> EXERCISE PROMPT
Give back an exact copy of the lines in the records below, from the line that has "the eight seconds" through the line that has "age: 0-100 (25, 64, 77, 74)", and nothing besides.
====================
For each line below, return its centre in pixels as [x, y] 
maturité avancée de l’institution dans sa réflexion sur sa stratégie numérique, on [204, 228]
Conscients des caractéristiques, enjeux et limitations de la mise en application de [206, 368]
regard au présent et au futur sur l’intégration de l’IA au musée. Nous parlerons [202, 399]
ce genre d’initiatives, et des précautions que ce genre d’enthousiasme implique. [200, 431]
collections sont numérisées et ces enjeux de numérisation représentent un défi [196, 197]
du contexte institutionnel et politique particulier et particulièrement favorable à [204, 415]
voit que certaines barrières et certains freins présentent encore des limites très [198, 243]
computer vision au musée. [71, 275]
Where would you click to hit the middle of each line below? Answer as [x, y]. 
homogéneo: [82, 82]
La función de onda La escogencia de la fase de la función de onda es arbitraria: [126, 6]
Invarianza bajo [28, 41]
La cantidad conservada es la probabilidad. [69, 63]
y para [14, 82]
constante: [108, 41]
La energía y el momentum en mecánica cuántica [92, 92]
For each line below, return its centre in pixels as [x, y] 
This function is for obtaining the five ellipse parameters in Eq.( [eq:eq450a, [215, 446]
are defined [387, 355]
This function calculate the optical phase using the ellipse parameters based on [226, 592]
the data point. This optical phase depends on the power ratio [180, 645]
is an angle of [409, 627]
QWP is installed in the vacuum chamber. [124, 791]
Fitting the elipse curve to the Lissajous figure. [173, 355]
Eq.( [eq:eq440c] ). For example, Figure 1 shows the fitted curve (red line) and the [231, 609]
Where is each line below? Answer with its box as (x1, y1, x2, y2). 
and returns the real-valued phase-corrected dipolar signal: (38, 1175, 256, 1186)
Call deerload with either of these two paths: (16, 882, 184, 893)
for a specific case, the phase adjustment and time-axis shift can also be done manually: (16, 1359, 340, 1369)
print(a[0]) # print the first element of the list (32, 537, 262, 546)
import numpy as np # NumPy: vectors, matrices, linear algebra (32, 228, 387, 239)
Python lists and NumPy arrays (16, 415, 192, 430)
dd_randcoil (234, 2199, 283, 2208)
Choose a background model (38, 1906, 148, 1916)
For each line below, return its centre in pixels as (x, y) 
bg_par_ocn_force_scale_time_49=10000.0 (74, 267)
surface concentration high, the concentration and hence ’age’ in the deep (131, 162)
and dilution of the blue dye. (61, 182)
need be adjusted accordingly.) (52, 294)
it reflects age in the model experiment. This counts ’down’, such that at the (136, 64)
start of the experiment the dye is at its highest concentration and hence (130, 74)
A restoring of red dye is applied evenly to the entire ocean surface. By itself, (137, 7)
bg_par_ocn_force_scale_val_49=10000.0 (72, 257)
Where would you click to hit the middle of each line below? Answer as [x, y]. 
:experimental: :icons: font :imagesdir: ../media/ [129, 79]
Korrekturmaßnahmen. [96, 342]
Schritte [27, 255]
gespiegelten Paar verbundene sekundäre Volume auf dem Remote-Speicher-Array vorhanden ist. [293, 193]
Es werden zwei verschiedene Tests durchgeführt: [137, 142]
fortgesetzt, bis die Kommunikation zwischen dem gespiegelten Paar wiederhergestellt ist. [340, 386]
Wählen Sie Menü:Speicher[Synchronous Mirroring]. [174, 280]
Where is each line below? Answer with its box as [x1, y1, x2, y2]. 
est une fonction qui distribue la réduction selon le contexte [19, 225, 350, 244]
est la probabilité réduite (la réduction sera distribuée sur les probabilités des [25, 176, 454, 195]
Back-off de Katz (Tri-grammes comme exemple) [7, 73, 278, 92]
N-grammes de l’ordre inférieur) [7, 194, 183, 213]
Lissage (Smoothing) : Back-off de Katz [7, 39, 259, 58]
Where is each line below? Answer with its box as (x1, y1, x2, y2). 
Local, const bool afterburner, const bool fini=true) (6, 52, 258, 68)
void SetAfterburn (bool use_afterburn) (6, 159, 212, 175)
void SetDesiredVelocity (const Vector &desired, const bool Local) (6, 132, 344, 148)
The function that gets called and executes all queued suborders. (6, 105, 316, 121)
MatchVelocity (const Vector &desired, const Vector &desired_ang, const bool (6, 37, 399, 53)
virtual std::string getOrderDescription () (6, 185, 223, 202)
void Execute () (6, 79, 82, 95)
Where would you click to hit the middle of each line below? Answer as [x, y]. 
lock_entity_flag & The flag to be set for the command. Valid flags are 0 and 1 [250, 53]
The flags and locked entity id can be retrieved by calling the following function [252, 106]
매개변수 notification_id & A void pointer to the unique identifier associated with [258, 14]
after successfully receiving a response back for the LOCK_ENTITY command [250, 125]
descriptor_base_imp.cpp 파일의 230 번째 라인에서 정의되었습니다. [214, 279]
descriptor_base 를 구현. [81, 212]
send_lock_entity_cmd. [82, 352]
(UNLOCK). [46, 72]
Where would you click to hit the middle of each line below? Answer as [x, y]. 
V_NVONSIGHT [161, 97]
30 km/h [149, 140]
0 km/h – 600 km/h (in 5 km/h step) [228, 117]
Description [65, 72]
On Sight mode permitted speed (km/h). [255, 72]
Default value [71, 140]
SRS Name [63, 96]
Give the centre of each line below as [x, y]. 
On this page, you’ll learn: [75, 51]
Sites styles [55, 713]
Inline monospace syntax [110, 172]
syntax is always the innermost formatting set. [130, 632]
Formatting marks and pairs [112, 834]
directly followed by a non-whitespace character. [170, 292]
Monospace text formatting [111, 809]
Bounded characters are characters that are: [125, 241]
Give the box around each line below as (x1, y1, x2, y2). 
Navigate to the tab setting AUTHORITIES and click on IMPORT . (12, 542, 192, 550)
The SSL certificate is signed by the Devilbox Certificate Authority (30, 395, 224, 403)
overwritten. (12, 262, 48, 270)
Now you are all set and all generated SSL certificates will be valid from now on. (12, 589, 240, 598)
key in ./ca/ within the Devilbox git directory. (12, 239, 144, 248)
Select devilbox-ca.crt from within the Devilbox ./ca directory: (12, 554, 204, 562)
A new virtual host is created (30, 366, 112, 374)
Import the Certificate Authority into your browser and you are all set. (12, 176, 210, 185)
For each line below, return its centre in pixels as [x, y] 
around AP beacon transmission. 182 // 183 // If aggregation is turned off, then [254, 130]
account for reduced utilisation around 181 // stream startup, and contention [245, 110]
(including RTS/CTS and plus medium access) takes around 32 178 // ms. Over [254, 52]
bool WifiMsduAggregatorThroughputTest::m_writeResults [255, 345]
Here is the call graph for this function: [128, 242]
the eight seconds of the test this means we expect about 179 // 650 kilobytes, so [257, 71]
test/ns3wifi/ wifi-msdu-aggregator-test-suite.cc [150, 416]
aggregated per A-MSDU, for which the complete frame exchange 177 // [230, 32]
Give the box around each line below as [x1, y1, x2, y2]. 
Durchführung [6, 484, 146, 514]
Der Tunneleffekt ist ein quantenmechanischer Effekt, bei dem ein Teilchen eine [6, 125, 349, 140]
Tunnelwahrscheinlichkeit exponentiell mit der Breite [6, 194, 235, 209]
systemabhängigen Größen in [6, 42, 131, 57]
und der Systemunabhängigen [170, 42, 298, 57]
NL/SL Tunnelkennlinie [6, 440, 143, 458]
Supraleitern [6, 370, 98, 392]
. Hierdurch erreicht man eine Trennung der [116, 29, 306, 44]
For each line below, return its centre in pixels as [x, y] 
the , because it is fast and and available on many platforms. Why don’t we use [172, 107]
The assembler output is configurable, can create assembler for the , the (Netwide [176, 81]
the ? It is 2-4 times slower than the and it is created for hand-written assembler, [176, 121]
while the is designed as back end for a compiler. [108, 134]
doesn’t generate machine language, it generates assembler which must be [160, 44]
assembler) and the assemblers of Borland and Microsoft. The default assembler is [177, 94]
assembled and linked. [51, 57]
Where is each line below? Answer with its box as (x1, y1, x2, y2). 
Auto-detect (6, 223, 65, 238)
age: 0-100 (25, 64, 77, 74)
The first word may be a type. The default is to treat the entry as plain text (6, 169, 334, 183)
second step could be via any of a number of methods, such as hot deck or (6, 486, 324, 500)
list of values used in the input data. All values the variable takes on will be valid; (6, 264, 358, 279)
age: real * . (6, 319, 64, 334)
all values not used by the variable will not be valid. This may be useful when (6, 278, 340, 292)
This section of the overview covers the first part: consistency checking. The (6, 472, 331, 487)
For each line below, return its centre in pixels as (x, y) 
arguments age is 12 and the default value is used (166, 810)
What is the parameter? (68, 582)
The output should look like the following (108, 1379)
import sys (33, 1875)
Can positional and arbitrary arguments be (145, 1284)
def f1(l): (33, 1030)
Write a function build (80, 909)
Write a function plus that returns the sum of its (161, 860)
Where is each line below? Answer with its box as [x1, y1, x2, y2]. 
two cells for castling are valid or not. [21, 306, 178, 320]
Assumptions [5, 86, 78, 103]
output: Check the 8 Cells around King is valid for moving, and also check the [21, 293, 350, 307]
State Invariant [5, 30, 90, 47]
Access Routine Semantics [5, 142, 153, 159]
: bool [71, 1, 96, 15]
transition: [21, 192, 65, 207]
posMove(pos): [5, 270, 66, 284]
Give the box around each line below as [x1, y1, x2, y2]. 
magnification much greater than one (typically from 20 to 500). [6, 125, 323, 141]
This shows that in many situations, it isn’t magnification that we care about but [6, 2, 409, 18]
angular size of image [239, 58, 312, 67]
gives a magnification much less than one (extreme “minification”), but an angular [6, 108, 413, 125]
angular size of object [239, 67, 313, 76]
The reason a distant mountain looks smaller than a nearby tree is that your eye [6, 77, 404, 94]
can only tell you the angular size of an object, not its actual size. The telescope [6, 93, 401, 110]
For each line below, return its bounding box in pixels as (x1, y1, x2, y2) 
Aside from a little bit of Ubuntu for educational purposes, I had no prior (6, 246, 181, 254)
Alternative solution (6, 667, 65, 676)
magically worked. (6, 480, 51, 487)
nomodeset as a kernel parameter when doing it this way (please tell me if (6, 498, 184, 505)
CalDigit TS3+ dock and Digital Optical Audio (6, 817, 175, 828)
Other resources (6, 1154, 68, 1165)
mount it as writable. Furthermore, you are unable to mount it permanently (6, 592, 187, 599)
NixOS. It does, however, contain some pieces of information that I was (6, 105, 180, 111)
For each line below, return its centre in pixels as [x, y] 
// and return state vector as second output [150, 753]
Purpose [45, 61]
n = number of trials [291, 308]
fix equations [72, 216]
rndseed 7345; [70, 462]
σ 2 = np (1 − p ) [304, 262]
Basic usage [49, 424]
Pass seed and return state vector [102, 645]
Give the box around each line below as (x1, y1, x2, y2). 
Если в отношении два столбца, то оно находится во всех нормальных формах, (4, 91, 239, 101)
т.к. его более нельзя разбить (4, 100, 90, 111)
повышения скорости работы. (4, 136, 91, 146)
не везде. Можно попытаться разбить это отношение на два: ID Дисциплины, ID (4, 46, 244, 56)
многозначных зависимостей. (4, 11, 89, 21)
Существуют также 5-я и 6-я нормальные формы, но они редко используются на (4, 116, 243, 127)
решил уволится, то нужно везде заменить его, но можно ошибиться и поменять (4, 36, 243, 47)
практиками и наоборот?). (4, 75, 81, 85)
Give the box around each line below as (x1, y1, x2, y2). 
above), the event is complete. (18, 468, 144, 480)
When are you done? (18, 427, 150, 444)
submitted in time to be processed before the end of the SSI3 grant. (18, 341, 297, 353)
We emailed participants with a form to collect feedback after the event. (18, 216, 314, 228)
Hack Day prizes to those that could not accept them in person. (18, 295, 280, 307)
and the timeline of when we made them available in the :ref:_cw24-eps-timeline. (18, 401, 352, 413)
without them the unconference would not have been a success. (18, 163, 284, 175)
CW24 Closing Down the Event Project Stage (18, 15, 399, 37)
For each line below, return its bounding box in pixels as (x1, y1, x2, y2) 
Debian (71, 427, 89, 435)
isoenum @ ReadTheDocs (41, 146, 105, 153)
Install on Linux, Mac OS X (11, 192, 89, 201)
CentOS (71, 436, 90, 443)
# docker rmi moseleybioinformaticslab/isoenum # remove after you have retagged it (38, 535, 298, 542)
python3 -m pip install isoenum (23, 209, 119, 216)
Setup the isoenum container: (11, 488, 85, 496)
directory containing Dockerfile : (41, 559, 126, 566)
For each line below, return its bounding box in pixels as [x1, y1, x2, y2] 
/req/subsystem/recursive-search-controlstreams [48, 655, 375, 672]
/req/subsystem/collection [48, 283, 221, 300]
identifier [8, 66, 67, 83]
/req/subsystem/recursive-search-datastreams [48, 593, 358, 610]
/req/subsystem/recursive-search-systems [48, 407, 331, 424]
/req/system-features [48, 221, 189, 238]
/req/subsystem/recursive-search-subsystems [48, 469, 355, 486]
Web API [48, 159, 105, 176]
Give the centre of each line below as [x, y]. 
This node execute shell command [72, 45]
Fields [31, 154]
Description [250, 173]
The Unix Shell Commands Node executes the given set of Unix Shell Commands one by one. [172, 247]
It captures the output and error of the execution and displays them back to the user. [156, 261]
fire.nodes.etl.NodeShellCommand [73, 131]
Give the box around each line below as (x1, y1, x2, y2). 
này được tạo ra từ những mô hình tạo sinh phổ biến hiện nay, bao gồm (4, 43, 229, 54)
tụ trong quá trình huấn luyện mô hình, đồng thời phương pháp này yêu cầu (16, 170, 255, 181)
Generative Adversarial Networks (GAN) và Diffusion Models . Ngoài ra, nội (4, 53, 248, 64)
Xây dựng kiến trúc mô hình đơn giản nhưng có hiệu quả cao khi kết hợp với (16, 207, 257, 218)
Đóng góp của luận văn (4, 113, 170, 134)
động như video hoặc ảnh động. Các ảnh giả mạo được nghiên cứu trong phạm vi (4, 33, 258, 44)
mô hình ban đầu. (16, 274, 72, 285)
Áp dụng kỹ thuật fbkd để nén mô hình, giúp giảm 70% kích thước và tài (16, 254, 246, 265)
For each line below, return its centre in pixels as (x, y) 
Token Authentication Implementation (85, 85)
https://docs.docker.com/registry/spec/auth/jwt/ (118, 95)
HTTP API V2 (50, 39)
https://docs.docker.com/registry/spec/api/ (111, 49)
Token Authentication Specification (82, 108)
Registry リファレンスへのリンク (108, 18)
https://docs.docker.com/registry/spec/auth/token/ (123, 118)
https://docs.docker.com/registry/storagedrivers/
====================
> REPLY
the eight seconds of the test this means we expect about 179 // 650 kilobytes, so [257, 71]
test/ns3wifi/ wifi-msdu-aggregator-test-suite.cc [150, 416]
aggregated per A-MSDU, for which the complete frame exchange 177 // [230, 32]
Give the box around each line below as [x1, y1, x2, y2]. 
Durchführung [6, 484, 146, 514]
Der Tunneleffekt ist ein quantenmechanischer Effekt, bei dem ein Teilchen eine [6, 125, 349, 140]
Tunnelwahrscheinlichkeit exponentiell mit der Breite [6, 194, 235, 209]
systemabhängigen Größen in [6, 42, 131, 57]
und der Systemunabhängigen [170, 42, 298, 57]
NL/SL Tunnelkennlinie [6, 440, 143, 458]
Supraleitern [6, 370, 98, 392]
. Hierdurch erreicht man eine Trennung der [116, 29, 306, 44]
For each line below, return its centre in pixels as [x, y] 
the , because it is fast and and available on many platforms. Why don’t we use [172, 107]
The assembler output is configurable, can create assembler for the , the (Netwide [176, 81]
the ? It is 2-4 times slower than the and it is created for hand-written assembler, [176, 121]
while the is designed as back end for a compiler. [108, 134]
doesn’t generate machine language, it generates assembler which must be [160, 44]
assembler) and the assemblers of Borland and Microsoft. The default assembler is [177, 94]
assembled and linked. [51, 57]
Where is each line below? Answer with its box as (x1, y1, x2, y2). 
Auto-detect (6, 223, 65, 238)
age: 0-100 (25, 64, 77, 74)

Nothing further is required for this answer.